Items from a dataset
####################
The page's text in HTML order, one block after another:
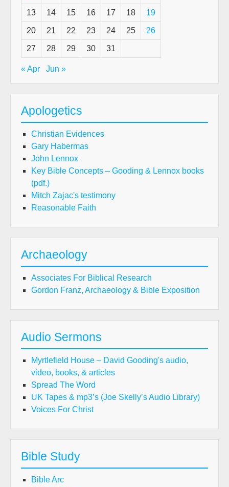
13 14 15 16 17 18 19
20 21 22 23 24 25 26
27 28 29 30 31
« Apr Jun »
Apologetics
Christian Evidences
Gary Habermas
John Lennox
Key Bible Concepts – Gooding & Lennox books
(pdf.)
Mitch Zajac's testimony
Reasonable Faith
Archaeology
Associates For Biblical Research
Gordon Franz, Archaeology & Bible Exposition
Audio Sermons
Myrtlefield House – David Gooding's audio,
video, books, & articles
Spread The Word
UK Tapes & mp3’s (Joe Skelly’s Audio Library)
Voices For Christ
Bible Study
Bible Arc
####################
The lines to return are those with the string "books" in them; copy each from the entries above.

*RESPONSE BELOW*.
Key Bible Concepts – Gooding & Lennox books
video, books, & articles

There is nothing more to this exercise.